Tom Friedman Says Nasr Firing Troubling , Frank Rich Says Mel Gibson Always Nuts
Today’s New York Times op-ed pages are all fired up…in fact they’re almost bloggy. I was going to confine this post to Tom Friedman‘s assessment of CNN’s decision to fire Octavia Nasr, but how to resist Frank Rich who manages to connect Mel Gibson‘s abusive tirades with the current state of politics (and Fox News) in this country.
First here is Friedman, who not only worries what CNN’s decision portends for future journalists, but backs up the thinking behind Nasr’s controversial (singular) tweet. It’s rare that I say this anymore about a Friedman piece, but this one is definitely worth reading all the way through.
I find Nasr’s firing troubling…To begin with, what has gotten into us? One misplaced verb now and within hours you can have a digital lynch mob chasing after you — and your bosses scrambling for cover. A journalist should lose his or her job for misreporting, for misquoting, for fabricating, for plagiarizing, for systemic bias — but not for a message like this one.
What signal are we sending young people? Trim your sails, be politically correct, don’t say anything that will get you flamed by one constituency or another. And if you ever want a job in government, national journalism or as president of Harvard, play it safe and don’t take any intellectual chances that might offend someone. In the age of Google, when everything you say is forever searchable, the future belongs to those who leave no footprints.
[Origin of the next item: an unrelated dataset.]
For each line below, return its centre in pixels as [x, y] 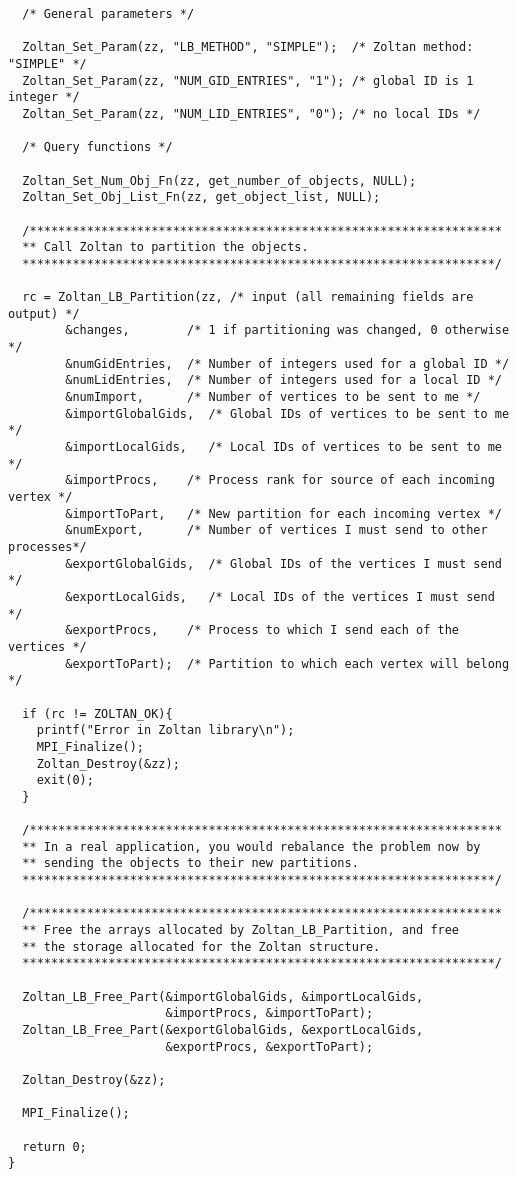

And here is Rich on Gibson…he is not nice.
Six years ago [Mel Gibson] was not merely an A-list movie star with a penchant for drinking and boorish behavior but also a powerful and canonized figure in the political and cultural pantheon of American conservatism. That he has reached rock bottom tells us nothing new about Gibson. He was the same talented, nasty, bigoted blowhard then that he is today. But his fall says a lot about the changes in our country over the past six years. We shouldn’t take those changes for granted. We should take stock — and celebrate. They are good news…It was into that tinderbox of America 2004 that Gibson tossed his self-financed and self-directed movie about the crucifixion, “The Passion of the Christ.”
It seems preposterous in retrospect that a film as bigoted and noxious as “The Passion” had so many reverent defenders in high places in 2004. Once Gibson, or at least the subconscious Gibson, baldly advertised his anti-Semitism with his obscene tirade during a 2006 D.U.I. incident in Malibu, his old defenders had no choice but to peel off. Today you never hear conservatives mention their embrace of “The Passion” back then — if they mention Gibson at all. (Fox News has barely covered the new tapes. Ed note: Shepard Smith has talked about this frequently.) But it isn’t just Gibson who has been discredited. Even as he self-immolated, so did many of the moral paragons who had rallied around him as a culture-war martyr.